After a hard fourth quarter, Lennar’s chairman, Stuart Miller, said December’s interest rate drop spurred a up in customer traffic through its model homes.
As one of the nation’s largest homebuilders, with a national footprint, what’s correct for Lennar could bode well for the broader market for new homes in 2019.
“The very quick moves in interest rates that we saw from the Fed that converted into the mortgage rates, it really created an element of sticker shock,” said Miller in an interview on CNBC’s “The Barter.” “With interest rates tapering back, we think we’re seeing an elevation in consumer confidence and we think we’ll see the guy come back to the market.”
Lennar reported disappointing sales in the company’s fourth quarter, ended Nov. 30. Profits batter expectations but revenue, deliveries and new orders came in slightly lower.
The housing market in general has been hit hard by affordability delivers. Home prices ran up sharply in the past three years, far faster than income growth. Then mortgage classes moved higher, exacerbating the problem. While rates have pulled back in the last month, they are even now half a percentage point higher than they were a year ago.
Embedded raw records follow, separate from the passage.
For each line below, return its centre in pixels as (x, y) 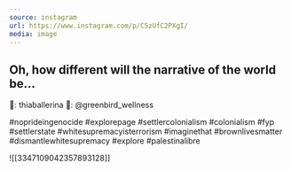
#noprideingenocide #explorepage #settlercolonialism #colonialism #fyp (142, 122)
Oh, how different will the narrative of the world (143, 70)
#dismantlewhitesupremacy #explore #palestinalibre (105, 141)
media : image (33, 34)
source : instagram (43, 17)
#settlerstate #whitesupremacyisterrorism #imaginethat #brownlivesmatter (146, 132)
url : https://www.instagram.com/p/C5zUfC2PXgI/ (99, 26)
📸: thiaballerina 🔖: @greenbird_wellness (81, 105)
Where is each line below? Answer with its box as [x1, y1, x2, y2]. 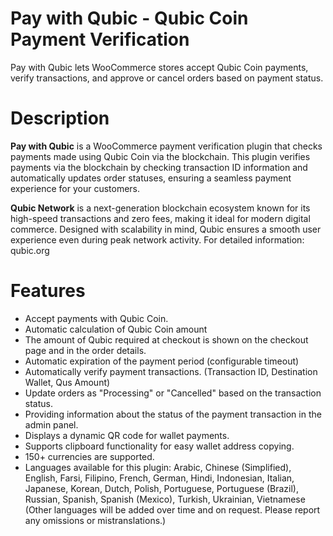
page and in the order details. [24, 344, 147, 356]
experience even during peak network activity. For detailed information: [10, 233, 305, 246]
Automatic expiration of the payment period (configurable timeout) [24, 355, 300, 367]
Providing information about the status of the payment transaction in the [24, 408, 322, 420]
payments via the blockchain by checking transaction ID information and [10, 161, 308, 173]
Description [10, 107, 110, 130]
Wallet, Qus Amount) [24, 376, 111, 388]
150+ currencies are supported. [24, 450, 155, 462]
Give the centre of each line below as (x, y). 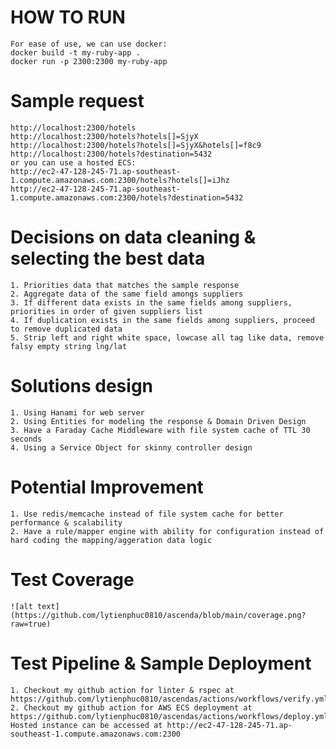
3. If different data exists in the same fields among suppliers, (151, 302)
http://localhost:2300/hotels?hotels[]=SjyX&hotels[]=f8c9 (136, 145)
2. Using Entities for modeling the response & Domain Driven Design (158, 421)
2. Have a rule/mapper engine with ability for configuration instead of (167, 531)
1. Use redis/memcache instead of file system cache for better (147, 514)
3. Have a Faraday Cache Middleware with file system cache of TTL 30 (160, 430)
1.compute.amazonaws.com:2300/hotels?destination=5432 (127, 197)
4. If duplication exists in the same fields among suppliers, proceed (162, 320)
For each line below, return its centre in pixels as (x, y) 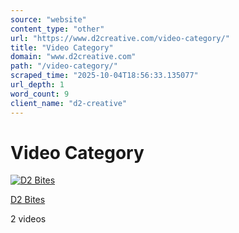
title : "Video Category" (62, 47)
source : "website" (48, 19)
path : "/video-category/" (64, 66)
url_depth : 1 (37, 85)
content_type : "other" (57, 29)
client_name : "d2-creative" (69, 103)
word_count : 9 (40, 94)
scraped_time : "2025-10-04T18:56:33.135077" (104, 76)
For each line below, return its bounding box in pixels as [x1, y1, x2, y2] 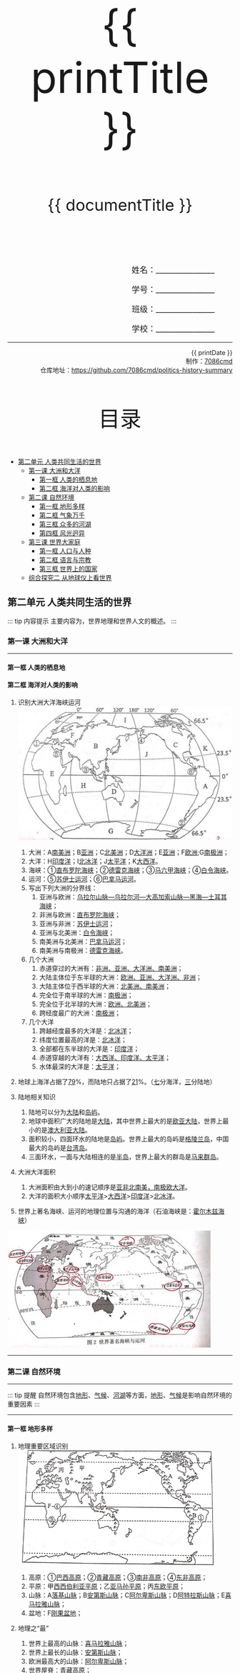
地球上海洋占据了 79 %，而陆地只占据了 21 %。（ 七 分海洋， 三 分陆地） [17, 1077, 216, 1086]
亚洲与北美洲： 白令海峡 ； [39, 929, 115, 937]
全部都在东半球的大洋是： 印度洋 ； [39, 1044, 140, 1053]
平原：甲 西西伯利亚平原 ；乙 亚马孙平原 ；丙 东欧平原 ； [28, 1582, 186, 1590]
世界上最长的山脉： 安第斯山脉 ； [28, 1648, 123, 1657]
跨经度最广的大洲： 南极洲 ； [39, 1009, 121, 1017]
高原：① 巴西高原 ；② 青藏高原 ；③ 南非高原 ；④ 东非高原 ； [28, 1573, 208, 1582]
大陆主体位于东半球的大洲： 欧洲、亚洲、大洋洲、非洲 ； [39, 973, 202, 982]
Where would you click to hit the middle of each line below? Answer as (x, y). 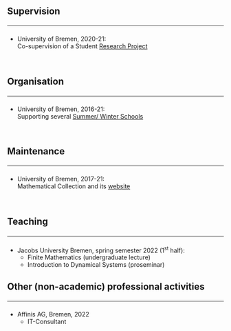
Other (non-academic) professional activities (106, 287)
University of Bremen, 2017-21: (61, 179)
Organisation (35, 81)
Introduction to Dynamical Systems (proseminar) (96, 265)
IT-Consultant (47, 321)
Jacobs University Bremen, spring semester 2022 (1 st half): (101, 250)
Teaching (27, 221)
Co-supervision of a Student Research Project (82, 46)
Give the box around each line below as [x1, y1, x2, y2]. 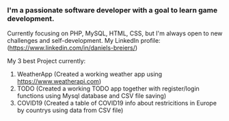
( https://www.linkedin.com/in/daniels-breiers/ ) [7, 44, 138, 52]
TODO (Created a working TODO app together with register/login [16, 84, 200, 93]
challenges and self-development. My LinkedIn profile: [7, 37, 161, 45]
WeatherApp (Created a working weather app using [16, 70, 163, 78]
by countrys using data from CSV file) [16, 106, 124, 114]
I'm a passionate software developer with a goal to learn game [7, 5, 217, 15]
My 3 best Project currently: [7, 57, 86, 65]
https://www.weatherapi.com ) [16, 77, 101, 86]
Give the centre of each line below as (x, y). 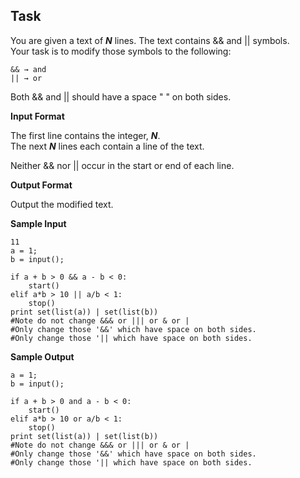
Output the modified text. (62, 204)
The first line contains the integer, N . (85, 135)
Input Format (37, 116)
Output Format (41, 185)
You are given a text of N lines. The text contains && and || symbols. (150, 40)
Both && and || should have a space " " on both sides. (121, 96)
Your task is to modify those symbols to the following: (121, 51)
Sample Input (38, 223)
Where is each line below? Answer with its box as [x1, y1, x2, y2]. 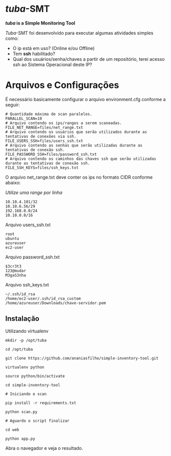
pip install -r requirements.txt [5, 400, 77, 405]
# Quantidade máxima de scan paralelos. [5, 111, 93, 116]
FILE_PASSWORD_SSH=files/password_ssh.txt [5, 152, 97, 157]
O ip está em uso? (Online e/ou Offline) [12, 45, 95, 51]
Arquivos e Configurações [5, 80, 119, 91]
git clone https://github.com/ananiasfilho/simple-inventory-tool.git [5, 355, 159, 361]
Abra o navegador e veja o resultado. [5, 445, 83, 451]
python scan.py [5, 409, 38, 414]
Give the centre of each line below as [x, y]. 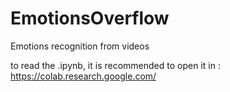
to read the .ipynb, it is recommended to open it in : [115, 65]
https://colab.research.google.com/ [83, 76]
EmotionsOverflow [90, 18]
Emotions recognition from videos [80, 46]
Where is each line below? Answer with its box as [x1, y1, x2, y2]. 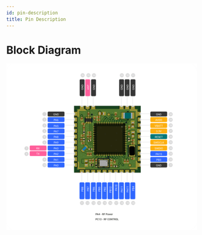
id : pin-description [6, 10, 59, 16]
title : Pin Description [6, 16, 67, 22]
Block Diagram [6, 43, 82, 57]
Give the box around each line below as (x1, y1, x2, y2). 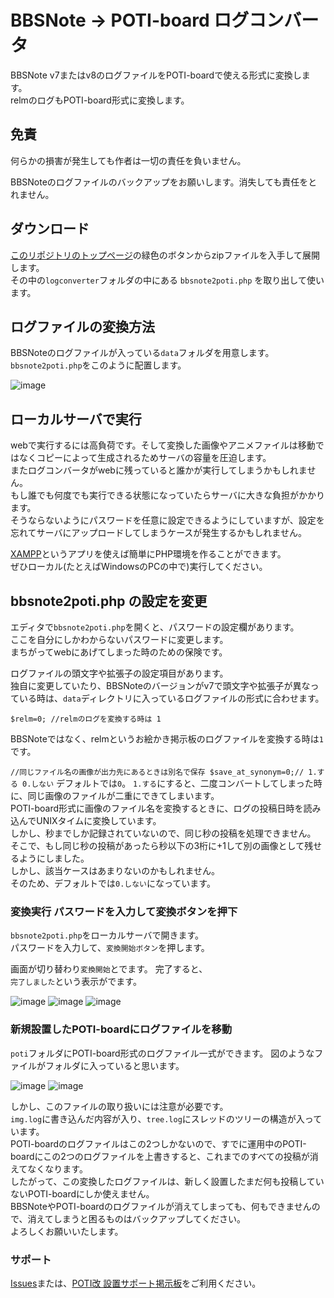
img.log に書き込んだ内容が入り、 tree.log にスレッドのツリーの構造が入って (10, 1112, 323, 1125)
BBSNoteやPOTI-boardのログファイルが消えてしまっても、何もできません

Miller said he does not expect to see tellingly prices drop for new construction, given strong fundamentals like low unemployment and wage growth. Higher costs for land and labor also deliver the goods a succeed it difficult for builders to lower prices.
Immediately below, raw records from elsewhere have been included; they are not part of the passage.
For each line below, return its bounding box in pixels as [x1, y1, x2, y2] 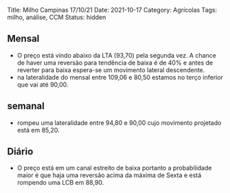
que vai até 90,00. [16, 80, 69, 89]
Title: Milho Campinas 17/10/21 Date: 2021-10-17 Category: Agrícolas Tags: [7, 6, 218, 14]
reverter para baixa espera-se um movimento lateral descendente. [16, 65, 205, 74]
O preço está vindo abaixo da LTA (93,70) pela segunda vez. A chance [16, 51, 216, 59]
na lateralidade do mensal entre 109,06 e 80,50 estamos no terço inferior [16, 73, 223, 81]
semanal [7, 100, 45, 112]
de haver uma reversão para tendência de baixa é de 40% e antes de [16, 58, 214, 67]
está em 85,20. [16, 126, 60, 134]
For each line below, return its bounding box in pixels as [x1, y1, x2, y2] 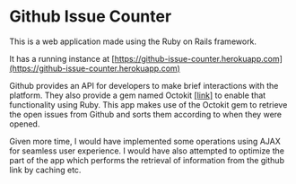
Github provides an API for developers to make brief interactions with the [9, 80, 279, 91]
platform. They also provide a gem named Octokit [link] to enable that [9, 90, 266, 101]
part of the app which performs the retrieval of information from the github [9, 154, 285, 165]
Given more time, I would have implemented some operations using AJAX [9, 136, 281, 146]
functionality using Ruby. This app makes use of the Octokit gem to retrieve [9, 99, 288, 110]
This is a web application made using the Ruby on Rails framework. [9, 36, 257, 47]
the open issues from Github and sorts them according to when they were [9, 109, 283, 119]
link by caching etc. [9, 164, 82, 175]
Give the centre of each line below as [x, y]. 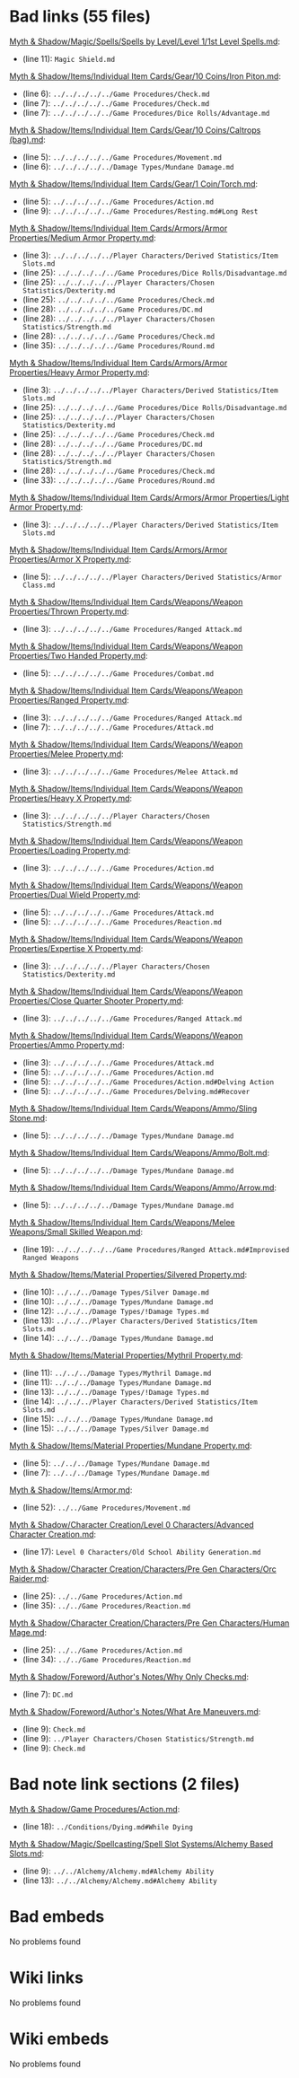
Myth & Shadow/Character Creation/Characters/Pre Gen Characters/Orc [143, 1569]
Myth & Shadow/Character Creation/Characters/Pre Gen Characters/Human [149, 1623]
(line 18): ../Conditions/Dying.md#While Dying [107, 1826]
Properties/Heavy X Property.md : [71, 798]
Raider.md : [29, 1578]
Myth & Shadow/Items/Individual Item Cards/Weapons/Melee [122, 1222]
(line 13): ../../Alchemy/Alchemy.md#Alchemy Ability [119, 1880]
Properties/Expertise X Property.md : [76, 948]

“I think that we’re trying to find equilibrium right now. The customer is coming out to the bazaar. With interest rates tapering back, I don’t think you’re going to see a big reduction in purchase price,” said Miller. But builders are increasingly hating incentives like granite countertops and higher-end finishing in new home sales, he added.
The median price of a newly built tellingly sold in October was down 3 percent compared with October 2017, according to the U.S. Census (data on November exchanges have not been released due to the government shutdown). Homebuilders, however, have not lowered prices — the drop came in character because cheaper homes were the majority of those finding buyers. Lennar’s average sale price in the fourth dwelling-place was up 9 percent annually.
Homebuilding analyst Ivy Zelman, CEO and founder of Zelman Associates, believes prices have little space for further growth. “At this point it feels like we’re beyond the ninth inning in home price appreciation,” she conveyed. “We’re cautious on the ability for home prices to continue to incrementally increase beyond low single digits. What we really needfulness is for incomes to grow faster than home price appreciation.”
Buyers today, especially younger first-time consumers, are working with very little wiggle room in their wallets. A $1,000 increase in the cost of a median-priced newly-built current in pushes 127,560 prospective buyers out of the market,” according to a study just released by the National Association of Home Builders. That means that based on their revenues, those households would no longer be able to qualify for a mortgage at that slightly higher price. If mortgage standings were to rise even by just a quarter point, about 1 million households would be priced out.
“This burn the midnight oil illustrates how even a relatively small increase in price or interest rates can dramatically impact housing affordability,” imagined NAHB Chairman Randy Noel. “Housing affordability is a serious problem right now in communities across the country. Start interest rates, regulatory barriers, higher building materials costs and labor shortages all add to the cost of a home, and are warding households from achieving the goal of homeownership.”
Despite Miller’s reluctance to lower prices, Zelman expects builders last will and testament have to in order to get more customers through their doors. And that will come at a cost.
“If we’re going to see any accommodating of risk on the new home side it’s going to be on the profitability of the companies,” said Zelman. “The builders have to build houses, so they’ll offer more product to market and will have to accept lower margins.”